Friday, February 7, 2014

Go Big.

Hi friends. It's been nearly three years to the day since I posted something on this blog and quite frankly it's because it's been a pretty shitty few years. My ten year marriage came to a tumultuous end and after trying to pick up the pieces and focus on my son, I finally feel like I have my feet beneath me again. 

Although I'm far from religious, I do find that I am spiritual at times and I'm a big believer in karma. I live by the "golden rule" and try to be kind to others. I love deeply and without regret. I know that life is never certain nor is it perfect, but right now, at this very moment, it's pretty damn close. Let's catch up, shall we?

It's safe to say I'm officially a marathoner, having tackled five of them so far, with my latest being September's Big Cottonwood Marathon. It was by far my favorite marathon experience. Ever. The day was perfect, my body was in tune and everything felt right. I was seeking a sub-four hour finish time and was elated when I approached the finisher's chute and saw that the clock was still under the elusive four hour mark. After my disappointing finish months earlier in the Ogden Marathon, I felt a surge of joy and pumped my hands in the air at the sight.

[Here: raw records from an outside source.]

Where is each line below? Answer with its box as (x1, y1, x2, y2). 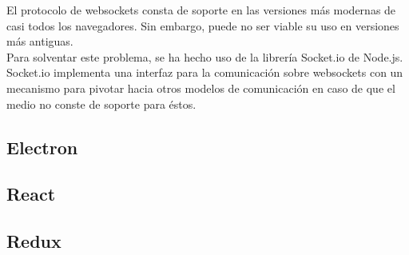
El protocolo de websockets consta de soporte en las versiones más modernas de (6, 2, 396, 18)
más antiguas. (6, 33, 73, 50)
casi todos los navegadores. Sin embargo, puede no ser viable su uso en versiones (6, 17, 399, 34)
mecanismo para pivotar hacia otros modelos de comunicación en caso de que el (6, 79, 395, 96)
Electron (6, 134, 78, 159)
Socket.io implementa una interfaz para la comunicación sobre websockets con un (6, 64, 403, 81)
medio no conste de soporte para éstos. (6, 95, 197, 112)
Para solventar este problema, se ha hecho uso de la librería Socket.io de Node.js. (6, 48, 403, 65)
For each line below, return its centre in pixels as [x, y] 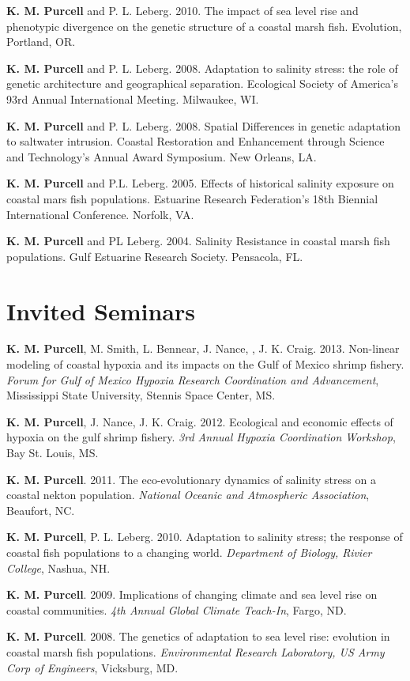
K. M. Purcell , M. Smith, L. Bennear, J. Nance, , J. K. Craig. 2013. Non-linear [203, 348]
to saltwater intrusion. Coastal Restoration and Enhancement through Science [196, 141]
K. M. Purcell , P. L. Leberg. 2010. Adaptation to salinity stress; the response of [205, 537]
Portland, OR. [41, 42]
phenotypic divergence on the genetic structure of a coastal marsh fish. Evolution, [204, 26]
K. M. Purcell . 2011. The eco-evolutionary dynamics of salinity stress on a [191, 479]
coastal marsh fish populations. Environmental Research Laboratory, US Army [196, 651]
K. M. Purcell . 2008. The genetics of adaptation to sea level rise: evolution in [198, 636]
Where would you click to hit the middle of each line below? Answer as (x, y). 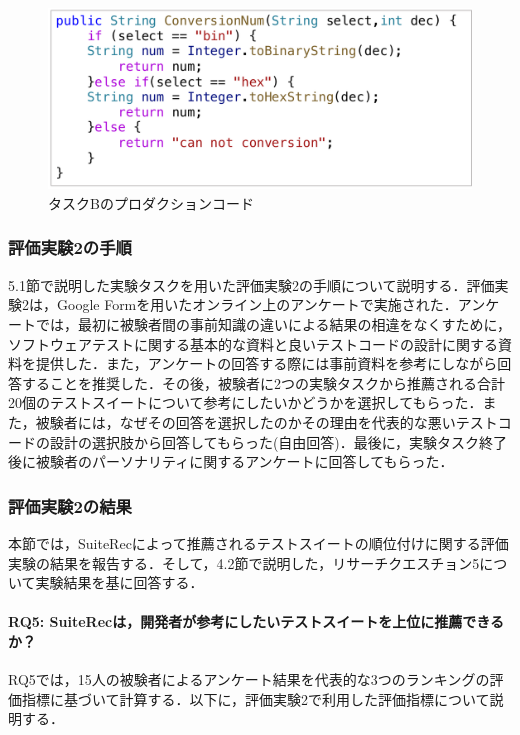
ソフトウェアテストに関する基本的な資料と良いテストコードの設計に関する (253, 343)
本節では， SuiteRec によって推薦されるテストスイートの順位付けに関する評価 (258, 542)
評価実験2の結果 (70, 505)
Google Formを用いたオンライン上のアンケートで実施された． (257, 304)
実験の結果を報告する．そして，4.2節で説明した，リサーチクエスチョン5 (244, 562)
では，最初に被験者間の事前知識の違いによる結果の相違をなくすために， (273, 323)
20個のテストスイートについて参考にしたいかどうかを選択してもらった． (245, 402)
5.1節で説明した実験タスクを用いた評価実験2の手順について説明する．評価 (251, 284)
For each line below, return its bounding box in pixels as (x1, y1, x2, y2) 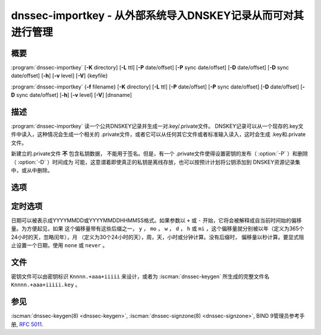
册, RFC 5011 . (11, 321, 43, 328)
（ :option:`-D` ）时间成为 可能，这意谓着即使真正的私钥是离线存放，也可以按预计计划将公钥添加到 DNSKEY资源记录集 (11, 158, 300, 166)
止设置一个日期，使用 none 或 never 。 (11, 241, 108, 249)
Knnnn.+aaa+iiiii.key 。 (11, 281, 81, 288)
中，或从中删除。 (11, 166, 53, 173)
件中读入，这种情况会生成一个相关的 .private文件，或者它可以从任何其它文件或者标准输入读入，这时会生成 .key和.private (11, 131, 306, 138)
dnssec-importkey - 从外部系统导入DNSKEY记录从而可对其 (11, 9, 304, 22)
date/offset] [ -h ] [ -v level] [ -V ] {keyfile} (11, 72, 108, 80)
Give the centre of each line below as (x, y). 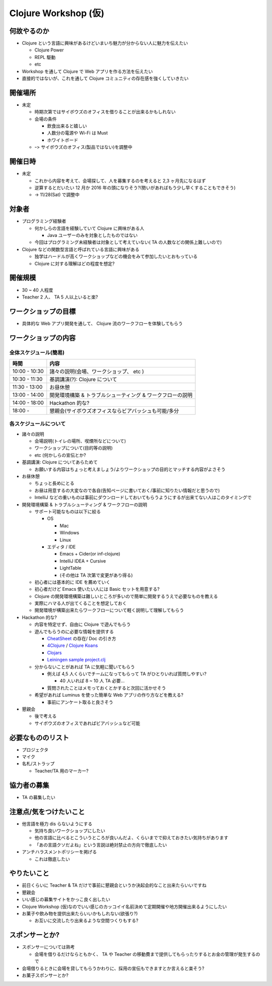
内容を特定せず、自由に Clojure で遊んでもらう (83, 625)
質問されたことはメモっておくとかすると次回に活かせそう (107, 688)
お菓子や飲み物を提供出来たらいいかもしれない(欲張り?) (80, 914)
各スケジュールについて (38, 424)
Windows (70, 533)
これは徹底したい (52, 859)
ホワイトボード (62, 140)
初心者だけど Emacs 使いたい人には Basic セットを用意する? (97, 589)
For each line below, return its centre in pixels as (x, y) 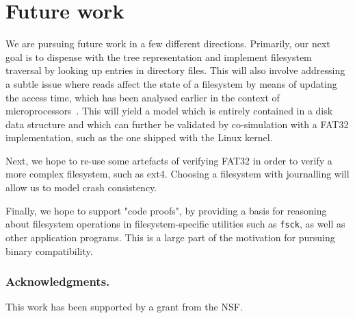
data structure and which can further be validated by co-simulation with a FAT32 (177, 124)
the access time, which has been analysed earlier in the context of (143, 97)
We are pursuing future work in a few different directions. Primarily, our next (168, 44)
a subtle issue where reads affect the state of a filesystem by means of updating (171, 83)
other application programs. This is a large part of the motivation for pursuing (170, 237)
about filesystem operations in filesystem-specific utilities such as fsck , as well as (175, 224)
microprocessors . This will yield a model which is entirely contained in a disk (169, 111)
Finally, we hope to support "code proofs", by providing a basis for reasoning (166, 210)
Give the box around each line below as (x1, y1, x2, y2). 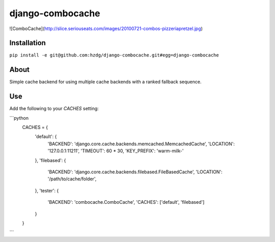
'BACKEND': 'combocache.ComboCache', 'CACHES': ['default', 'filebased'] (47, 199, 205, 205)
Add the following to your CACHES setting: (9, 105, 99, 112)
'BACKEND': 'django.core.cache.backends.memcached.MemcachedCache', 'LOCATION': (47, 141, 235, 147)
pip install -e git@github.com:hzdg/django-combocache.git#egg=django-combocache (9, 52, 219, 58)
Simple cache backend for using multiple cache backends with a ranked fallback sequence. (9, 79, 202, 85)
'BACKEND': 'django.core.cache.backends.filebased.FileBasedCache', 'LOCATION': (47, 169, 223, 175)
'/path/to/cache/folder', (47, 176, 97, 182)
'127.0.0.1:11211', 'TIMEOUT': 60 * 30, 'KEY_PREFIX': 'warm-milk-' (47, 148, 184, 154)
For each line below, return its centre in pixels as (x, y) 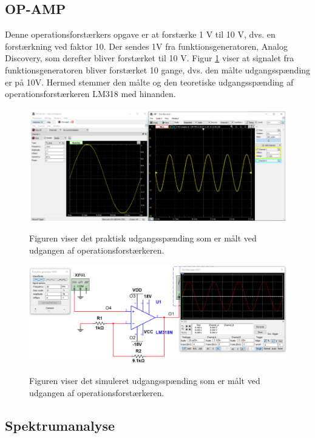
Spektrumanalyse (60, 425)
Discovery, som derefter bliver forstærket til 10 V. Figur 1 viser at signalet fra (150, 58)
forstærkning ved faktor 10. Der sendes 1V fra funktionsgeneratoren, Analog (146, 46)
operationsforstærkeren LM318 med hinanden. (90, 94)
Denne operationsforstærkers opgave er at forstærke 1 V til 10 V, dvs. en (140, 34)
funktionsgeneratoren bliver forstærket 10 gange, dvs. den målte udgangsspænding (158, 69)
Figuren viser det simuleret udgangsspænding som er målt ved (145, 381)
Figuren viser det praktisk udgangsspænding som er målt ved (143, 238)
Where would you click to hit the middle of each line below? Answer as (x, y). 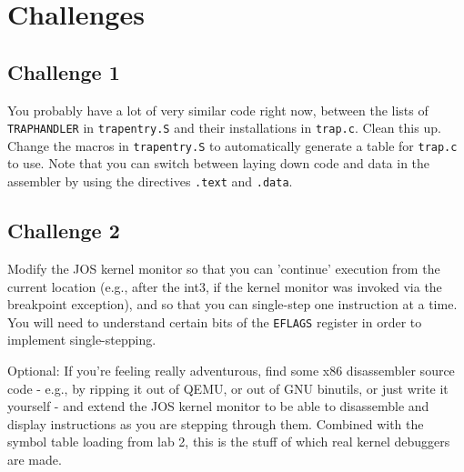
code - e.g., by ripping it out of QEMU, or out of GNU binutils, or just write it (228, 388)
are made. (35, 459)
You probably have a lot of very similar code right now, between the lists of (218, 110)
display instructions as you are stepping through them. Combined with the (216, 423)
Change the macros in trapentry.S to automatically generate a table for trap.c (232, 145)
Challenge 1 (64, 71)
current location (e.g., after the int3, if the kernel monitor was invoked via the (225, 286)
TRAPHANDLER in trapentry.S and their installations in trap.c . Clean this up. (224, 128)

This was the first time I'd ever taken on the 26.2 on my own. Normally I race with my fantastic aunt and a group of great running friends but his one was 100% me.. and it.felt.great.

Love.
For a long time, I didn't think I would find it again. I felt broken. I dated a slew of men who all never seemed quite right. Inevitably any time I felt like I had found someone I could see myself with, I was always disappointed. I tried blind dates, dating guys I'd known for many years, even online dating was difficult and frustrating. Finally, when I was about to give up, I met Brandon. Neither of us is perfect and our relationship has been through the ringer but he's helped me believe in love again.


Fulfillment.
Having earned my degree in Environmental Studies 11 years ago, I have always dreamed of working in a job that I felt I was meaningful and rewarding. I could not use those words to describe the nearly 8 years I put in of working with needy doctors. Yet again, life opened a door for me at the most opportune time: A non-profit organization who I had watched from a distance in college was hiring. They are known as Southern Utah Wilderness Alliance and are self-proclaimed defenders of Utah's redrock wilderness. What at first seemed like it had to be too good to be true turned out to be a godsend. I was tired of the inter-office drama and bored beyond belief in my position. I was both eclipsed with fear at the massive change and excited at the possibility of a new job in an organization that supports something I am already passionate about! Three months later and it is only now that I realize how unhappy I was at my previous job. I feel like I am home. Loving what you do and who you work with are a critical part of being happy with your life. 

My Everything.
Tyson is now 6 1/2. He is my best friend in the world and my heart is so full of love for that little man. He is the only constant in my life and although he has no idea, his unfailing love helped me through the rough times. He is constantly reminding me that there is more to life than work; that love is blind; to smile more and that we can all afford to be a little kinder.
Starting very soon I am going to be an ambassador for a new internet company known as Ramblen. It's a website devoted to helping travelers who are health and fitness minded but in new cities and need suggestions on places to eat/recreate/etc. It's a new adventure for me and I am excited to be a part of it.